On Tue, May 04, 2021 at 12:14:20PM -0700, Eric Biggers wrote:
> On Tue, May 04, 2021 at 10:55:44AM -0700, harshad shirwadkar wrote:
> > > However, wouldn't it be easier to just add __attribute__((packed)) to the
> > > definition of struct journal_block_tag_t?
> > While we know that journal_block_tag_t can be unaligned, our code
> > should still ensure that we are reading this struct in an
> > alignment-safe way (like Ted's patch does). IIUC, using
> > __attribute__((packed)) might result in us keeping the door open for
> > unaligned accesses in future.

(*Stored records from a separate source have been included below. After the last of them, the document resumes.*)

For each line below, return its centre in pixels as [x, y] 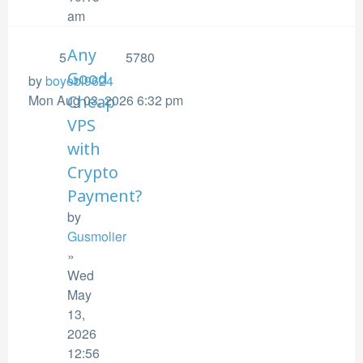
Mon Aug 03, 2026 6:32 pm [106, 100]
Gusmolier [97, 236]
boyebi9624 [79, 81]
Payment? [105, 196]
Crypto [93, 172]

If someone tries to read 4 bytes
> > starting at &journal_block_tag_t->t_flags, with attribute packed,
> > UBSAN won't complain but this may still cause issues on some
> > architectures.
> 
> I don't understand your concern here.  Accesses to a packed struct are assumed
> to be unaligned -- that's why I suggested it.  The packed attribute is pretty
> widely used to implement unaligned accesses in C (as an alternative to memcpy()
> or explicit byte-by-byte accesses, both of which also work, though the latter
> seems to run into an UBSAN bug in this case).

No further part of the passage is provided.